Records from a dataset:
---+---

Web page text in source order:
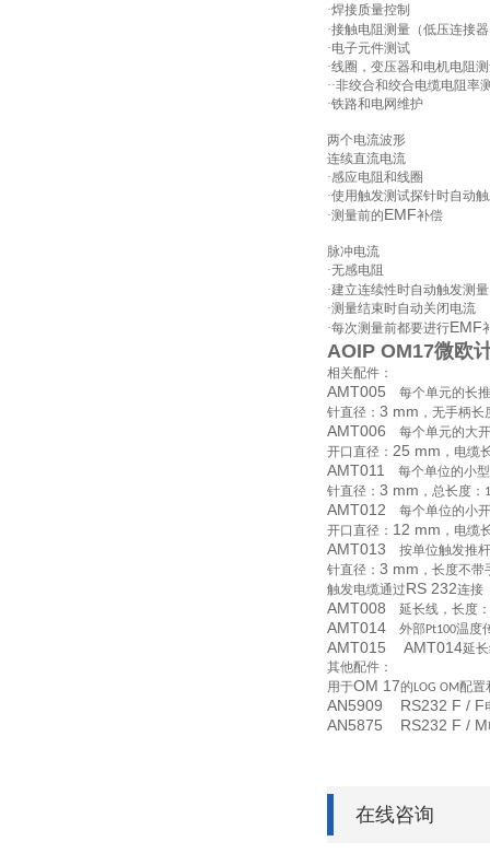
·焊接质量控制
·接触电阻测量（低压连接
·电子元件测试
·线圈，变压器和电机电阻
··非绞合和绞合电缆电阻率
·铁路和电网维护
两个电流波形
连续直流电流
·感应电阻和线圈
·使用触发测试探针时自动
·测量前的EMF补偿
脉冲电流
·无感电阻
·建立连续性时自动触发测量
·测量结束时自动关闭电流
·每次测量前都要进行EMF
AOIP OM17微欧
相关配件：
AMT005 每个单元的长
针直径： 3 mm ，无手柄长
AMT006 每个单元的大
开口直径： 25 mm ，电缆
AMT011 每个单位的小
针直径： 3 mm ，总长度：
AMT012 每个单位的小
开口直径： 12 mm ，电缆
AMT013 按单位触发推杆
针直径： 3 mm ，长度不带
触发电缆通过RS 232连接
AMT008 延长线，长度：
AMT014 外部Pt100温度
AMT015 AMT014延
其他配件：
用于OM 17的 LOG OM配置
AN5909 RS232 F / F
AN5875 RS232 F / M
在线咨询
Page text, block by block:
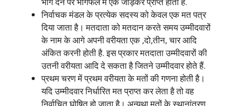
निर्वाचक मंडल के प्रत्येक सदस्य को केवल एक मत पत्र
दिया जाता है। मतदाता को मतदान करते समय उम्मीदवारों
के नाम के आगे अपनी वरीयता एक ,दो,तीन, चार आदि
अंकित करनी होती है. इस प्रकार मतदाता उम्मीदवारों की
उतनी वरीयता आदि दे सकता है जितने उम्मीदवार होते हैं.
प्रथम चरण में प्रथम वरीयता के मतों की गणना होती है।
यदि उम्मीदवार निर्धारित मत प्राप्त कर लेता है तो वह
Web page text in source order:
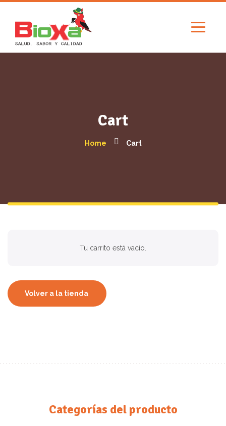
Cart
Home Cart
Tu carrito está vacío.
Volver a la tienda
Categorías del producto
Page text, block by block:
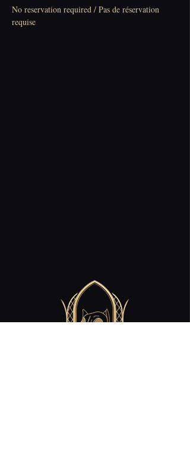
No reservation required / Pas de réservation
requise
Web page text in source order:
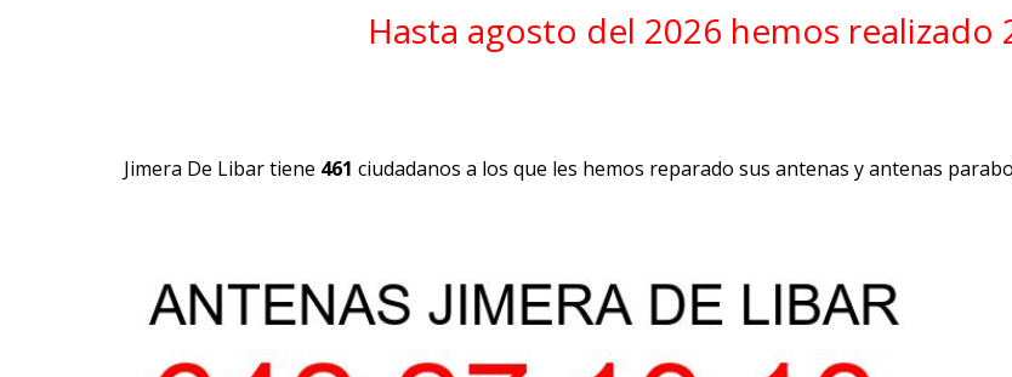
Hasta agosto del 2026 hemos realizado
Jimera De Libar tiene 461 ciudadanos a los que les hemos reparado sus antenas y antenas
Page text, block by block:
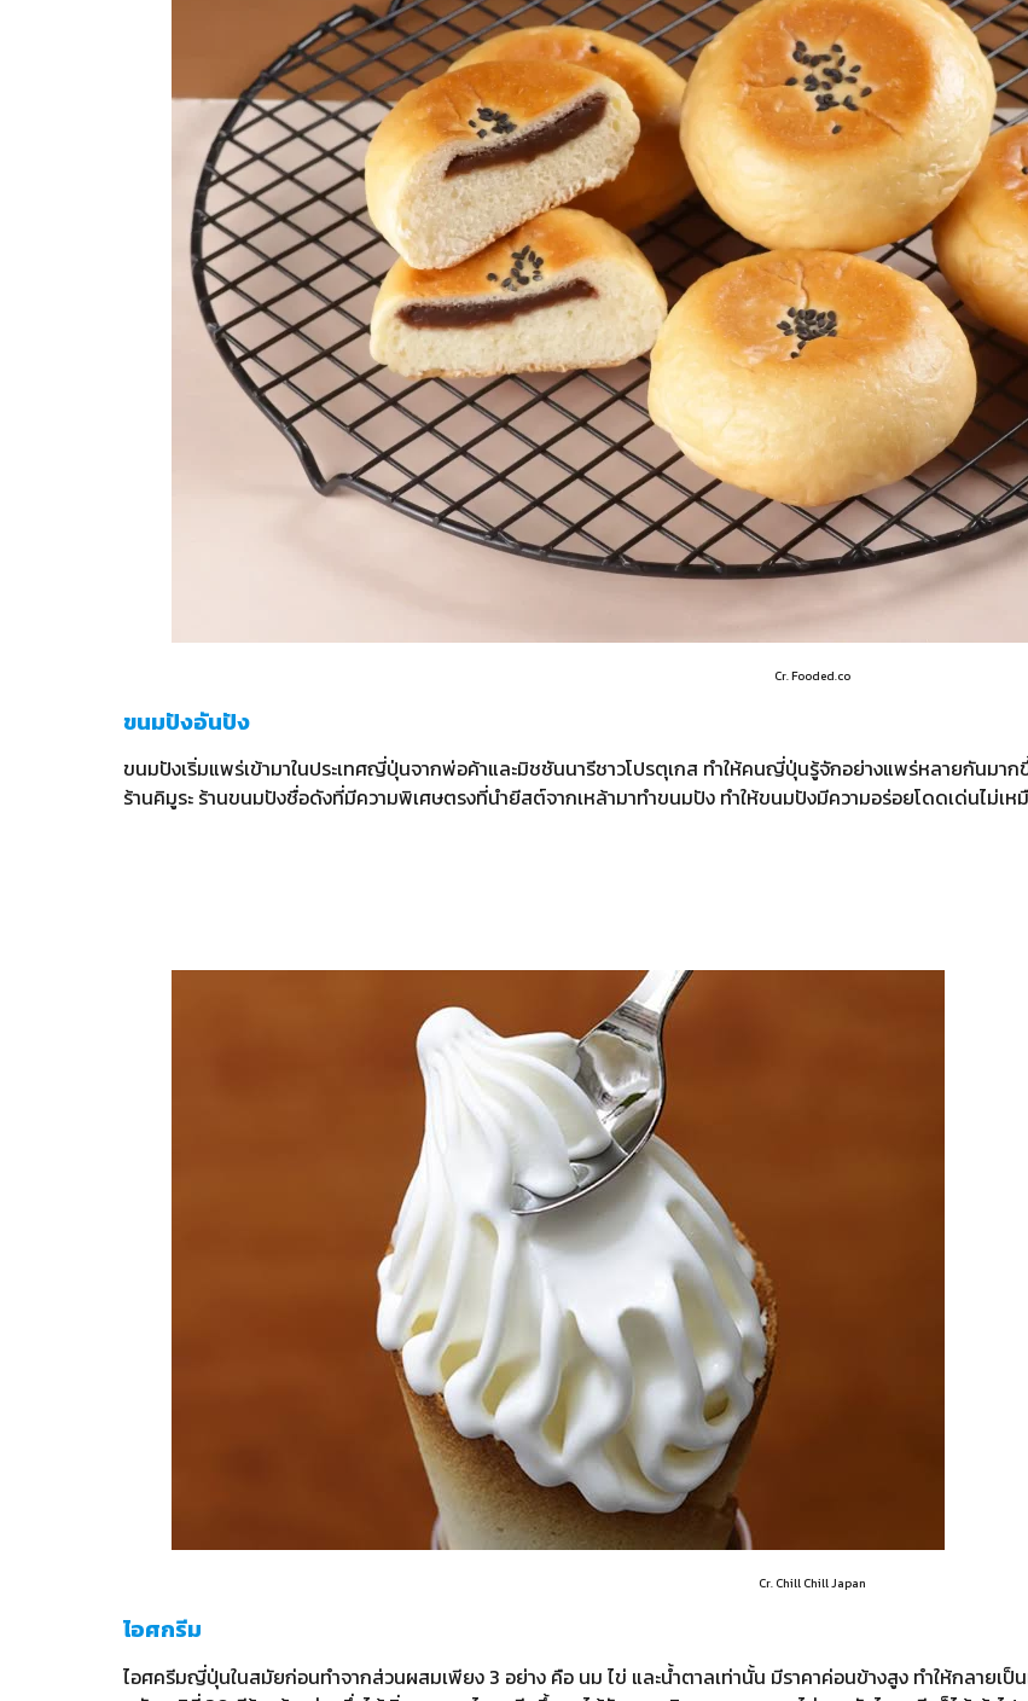
Cr. Fooded.co
ขนมปังอันปัง
ขนมปังเริ่มแพร่เข้ามาในประเทศญี่ปุ่นจากพ่อค้าและมิชชันนารีชาวโปรตุเกส ทำให้คนญี่ปุ่นรู้จักอย่างแพร่หลายกันม
ร้านคิมูระ ร้านขนมปังชื่อดังที่มีความพิเศษตรงที่นำยีสต์จากเหล้ามาทำขนมปัง ทำให้ขนมปังมีความอร่อยโดดเด่นไม่เห
Cr. Chill Chill Japan
ไอศกรีม
ไอศครีมญี่ปุ่นในสมัยก่อนทำจากส่วนผสมเพียง 3 อย่าง คือ นม ไข่ และน้ำตาลเท่านั้น มีราคาค่อนข้างสูง ทำให้กลายเ
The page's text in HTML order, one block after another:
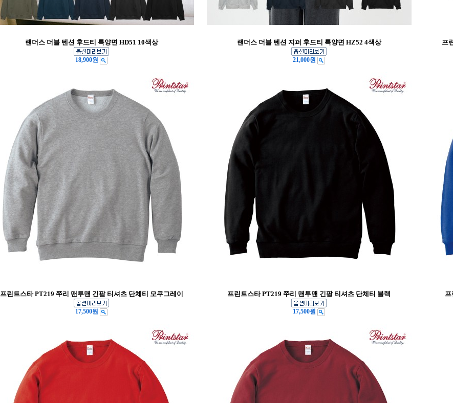
랜더스 더블 텐션 후드티 특양면 HD51 10색상
18,900원
랜더스 더블 텐션 지퍼 후드티 특양면 HZ52 4색상
21,000원
프
프린트스타 PT219 쭈리 맨투맨 긴팔 티셔츠 단체티 모쿠그레이
17,500원
프린트스타 PT219 쭈리 맨투맨 긴팔 티셔츠 단체티 블랙
17,500원
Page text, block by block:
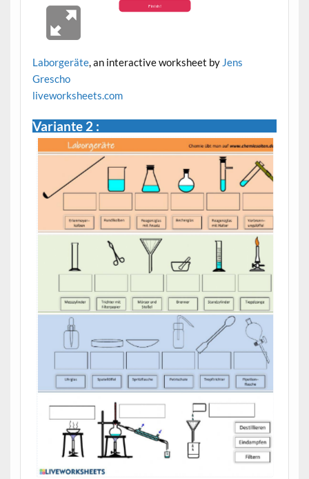
Laborgeräte, an interactive worksheet by Jens
Grescho
liveworksheets.com
Variante 2 :
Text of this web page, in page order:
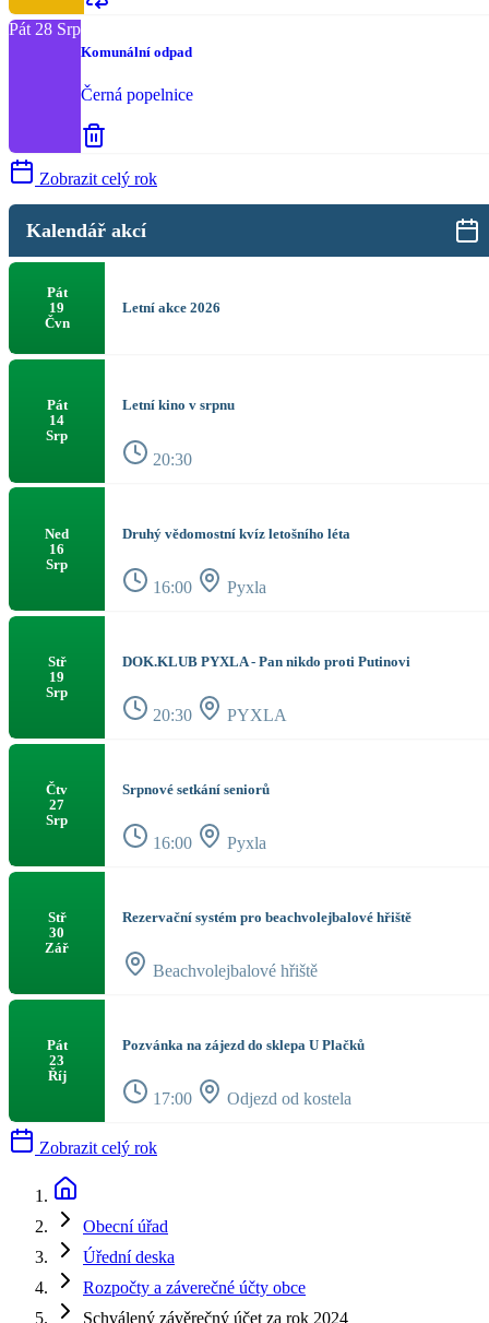
Pát 28 Srp
Komunální odpad
Černá popelnice
Zobrazit celý rok
Kalendář akcí
Pát
19
Čvn
Letní akce 2026
Pát
14
Srp
Letní kino v srpnu
20:30
Ned
16
Srp
Druhý vědomostní kvíz letošního léta
16:00 Pyxla
Stř
19
Srp
DOK.KLUB PYXLA - Pan nikdo proti Putinovi
20:30 PYXLA
Čtv
27
Srp
Srpnové setkání seniorů
16:00 Pyxla
Stř
30
Zář
Rezervační systém pro beachvolejbalové hřiště
Beachvolejbalové hřiště
Pát
23
Říj
Pozvánka na zájezd do sklepa U Plačků
17:00 Odjezd od kostela
Zobrazit celý rok
Obecní úřad
Úřední deska
Rozpočty a záverečné účty obce
Schválený závěrečný účet za rok 2024
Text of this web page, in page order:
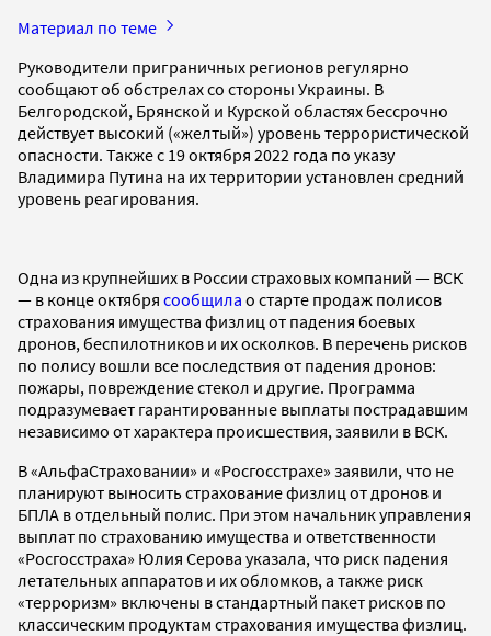
Материал по теме
Руководители приграничных регионов регулярно
сообщают об обстрелах со стороны Украины. В
Белгородской, Брянской и Курской областях бессрочно
действует высокий («желтый») уровень террористической
опасности. Также с 19 октября 2022 года по указу
Владимира Путина на их территории установлен средний
уровень реагирования.
Одна из крупнейших в России страховых компаний — ВСК
— в конце октября сообщила о старте продаж полисов
страхования имущества физлиц от падения боевых
дронов, беспилотников и их осколков. В перечень рисков
по полису вошли все последствия от падения дронов:
пожары, повреждение стекол и другие. Программа
подразумевает гарантированные выплаты пострадавшим
независимо от характера происшествия, заявили в ВСК.
В «АльфаСтраховании» и «Росгосстрахе» заявили, что не
планируют выносить страхование физлиц от дронов и
БПЛА в отдельный полис. При этом начальник управления
выплат по страхованию имущества и ответственности
«Росгосстраха» Юлия Серова указала, что риск падения
летательных аппаратов и их обломков, а также риск
«терроризм» включены в стандартный пакет рисков по
классическим продуктам страхования имущества физлиц.
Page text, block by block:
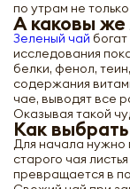
по утрам не
А каковы же
Зеленый чай
исследования
белки, фенол,
содержания
чае, выводят все
Оказывая такой
Как
Для начала нужно
старого чая
превращается в
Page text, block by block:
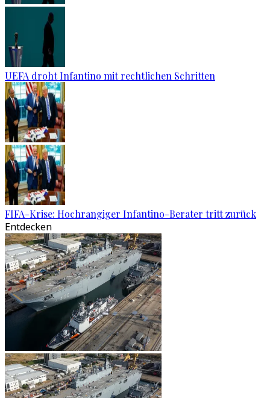
UEFA droht Infantino mit rechtlichen Schritten
FIFA-Krise: Hochrangiger Infantino-Berater tritt zurück
Entdecken

---+---

» What to work on: Could you return exactly the lines above from the line with "Материал по теме" to the line with "уровень реагирования.", both included, and nothing else?

» Exercise output:
Материал по теме
Руководители приграничных регионов регулярно
сообщают об обстрелах со стороны Украины. В
Белгородской, Брянской и Курской областях бессрочно
действует высокий («желтый») уровень террористической
опасности. Также с 19 октября 2022 года по указу
Владимира Путина на их территории установлен средний
уровень реагирования.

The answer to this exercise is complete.